Index: Key Terms and Concepts
We know that not all terms in this article will be familiar to everyone, so we have included a list of common and important terms to know.
The World Wide Web Consortium is one of the important resources for development and international standards for the internet. They comprise a series of organizations that innovate progress and inclusivity for the world wide web.
The user agent is a web application you use to retrieve information, like web browsers. User agents are designed with functions to present content in better ways for those with different limitations, such as reading text and accepting speech commands. User agents are also designed to work with assistive technology like screen readers and magnifiers.

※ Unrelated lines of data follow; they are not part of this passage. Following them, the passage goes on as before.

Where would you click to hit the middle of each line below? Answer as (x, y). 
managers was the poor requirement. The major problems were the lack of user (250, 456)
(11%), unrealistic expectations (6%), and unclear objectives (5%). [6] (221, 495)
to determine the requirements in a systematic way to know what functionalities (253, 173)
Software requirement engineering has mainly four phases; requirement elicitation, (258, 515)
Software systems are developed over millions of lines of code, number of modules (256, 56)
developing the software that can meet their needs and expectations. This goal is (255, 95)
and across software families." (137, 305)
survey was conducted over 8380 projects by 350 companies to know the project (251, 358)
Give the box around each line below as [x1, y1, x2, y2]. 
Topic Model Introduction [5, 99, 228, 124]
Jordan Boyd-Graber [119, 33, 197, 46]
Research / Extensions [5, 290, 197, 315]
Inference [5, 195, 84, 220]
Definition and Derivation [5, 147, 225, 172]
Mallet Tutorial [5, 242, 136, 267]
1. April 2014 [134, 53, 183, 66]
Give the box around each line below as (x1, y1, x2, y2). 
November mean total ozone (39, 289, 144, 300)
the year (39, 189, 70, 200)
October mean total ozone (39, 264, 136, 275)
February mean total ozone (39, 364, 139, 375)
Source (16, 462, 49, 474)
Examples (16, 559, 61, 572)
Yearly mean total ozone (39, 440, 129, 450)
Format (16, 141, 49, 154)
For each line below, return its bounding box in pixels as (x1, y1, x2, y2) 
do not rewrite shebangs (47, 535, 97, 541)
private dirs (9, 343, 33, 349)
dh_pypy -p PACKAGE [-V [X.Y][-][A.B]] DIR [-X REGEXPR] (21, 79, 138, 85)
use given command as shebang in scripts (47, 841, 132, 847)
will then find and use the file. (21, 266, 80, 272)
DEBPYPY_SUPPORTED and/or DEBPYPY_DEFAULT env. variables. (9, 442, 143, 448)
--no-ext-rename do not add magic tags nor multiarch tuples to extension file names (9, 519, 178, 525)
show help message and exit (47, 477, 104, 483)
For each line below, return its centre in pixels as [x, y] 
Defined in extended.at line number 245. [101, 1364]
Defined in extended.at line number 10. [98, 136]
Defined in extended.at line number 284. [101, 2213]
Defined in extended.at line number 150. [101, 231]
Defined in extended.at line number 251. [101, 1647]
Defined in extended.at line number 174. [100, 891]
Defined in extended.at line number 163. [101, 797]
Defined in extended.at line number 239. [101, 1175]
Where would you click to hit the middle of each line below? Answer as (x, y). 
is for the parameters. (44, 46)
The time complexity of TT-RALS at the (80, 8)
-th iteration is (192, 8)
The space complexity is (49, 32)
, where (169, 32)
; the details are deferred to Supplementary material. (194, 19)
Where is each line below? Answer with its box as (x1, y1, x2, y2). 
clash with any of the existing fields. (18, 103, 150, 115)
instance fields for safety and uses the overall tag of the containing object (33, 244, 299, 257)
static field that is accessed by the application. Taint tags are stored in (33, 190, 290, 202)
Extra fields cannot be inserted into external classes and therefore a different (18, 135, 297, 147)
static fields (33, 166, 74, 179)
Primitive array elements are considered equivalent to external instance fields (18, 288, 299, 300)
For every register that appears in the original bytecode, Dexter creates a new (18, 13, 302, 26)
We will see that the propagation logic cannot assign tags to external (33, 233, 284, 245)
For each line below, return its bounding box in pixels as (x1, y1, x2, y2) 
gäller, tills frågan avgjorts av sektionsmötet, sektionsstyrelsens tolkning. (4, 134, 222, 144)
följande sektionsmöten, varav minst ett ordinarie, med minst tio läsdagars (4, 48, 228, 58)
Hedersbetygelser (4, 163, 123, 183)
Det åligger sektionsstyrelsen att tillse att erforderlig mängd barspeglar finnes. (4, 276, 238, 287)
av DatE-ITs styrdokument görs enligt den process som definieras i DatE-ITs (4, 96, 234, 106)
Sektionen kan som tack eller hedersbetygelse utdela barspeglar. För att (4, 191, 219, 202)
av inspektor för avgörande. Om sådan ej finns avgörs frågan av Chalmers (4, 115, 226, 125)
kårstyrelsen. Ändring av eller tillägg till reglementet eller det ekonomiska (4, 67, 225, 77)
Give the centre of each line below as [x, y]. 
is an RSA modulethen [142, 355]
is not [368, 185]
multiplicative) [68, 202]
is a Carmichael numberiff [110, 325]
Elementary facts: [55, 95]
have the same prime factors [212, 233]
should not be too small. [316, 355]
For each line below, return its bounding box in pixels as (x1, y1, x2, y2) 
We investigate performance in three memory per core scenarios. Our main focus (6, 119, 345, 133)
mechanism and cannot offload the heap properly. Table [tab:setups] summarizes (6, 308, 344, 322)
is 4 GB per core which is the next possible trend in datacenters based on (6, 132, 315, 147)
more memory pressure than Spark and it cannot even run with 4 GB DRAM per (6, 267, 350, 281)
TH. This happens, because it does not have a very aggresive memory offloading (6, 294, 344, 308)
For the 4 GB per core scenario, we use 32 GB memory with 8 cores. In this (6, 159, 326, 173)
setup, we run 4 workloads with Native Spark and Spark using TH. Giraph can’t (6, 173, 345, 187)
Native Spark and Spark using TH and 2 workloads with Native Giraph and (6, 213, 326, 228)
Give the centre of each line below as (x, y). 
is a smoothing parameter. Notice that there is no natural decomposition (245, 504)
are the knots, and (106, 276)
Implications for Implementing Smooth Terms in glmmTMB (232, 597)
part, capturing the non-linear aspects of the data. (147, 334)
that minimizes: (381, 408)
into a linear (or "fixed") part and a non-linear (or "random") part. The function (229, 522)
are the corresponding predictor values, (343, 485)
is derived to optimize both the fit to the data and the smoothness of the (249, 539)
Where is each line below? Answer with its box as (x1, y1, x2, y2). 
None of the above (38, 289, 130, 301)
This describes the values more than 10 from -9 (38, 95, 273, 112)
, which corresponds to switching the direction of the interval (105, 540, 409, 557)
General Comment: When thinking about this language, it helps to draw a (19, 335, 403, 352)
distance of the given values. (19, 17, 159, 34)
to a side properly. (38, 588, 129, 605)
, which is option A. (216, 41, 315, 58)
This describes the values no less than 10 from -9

Web Design and UX/UI Design
Web Design is the practice of making all kinds of web content. It encompasses graphic design, web developments, and server-side and client-side coding skills.
User Experience and User Interface design is centered around the practice of using graphic design, web design and development to make websites and application structures ready for end users. It’s also used for physical product and mobile app design as well. The core concept is making sure designs are easy to understand and use.
H3 Alternative Text or Alt Text
Alternative text is the description put into alt tags for images and media. This text is used with screen readers to tell those with vision impairments what the image is of. If images are decorative they don’t normally require alt text but it’s good practice to add at least a one-word description.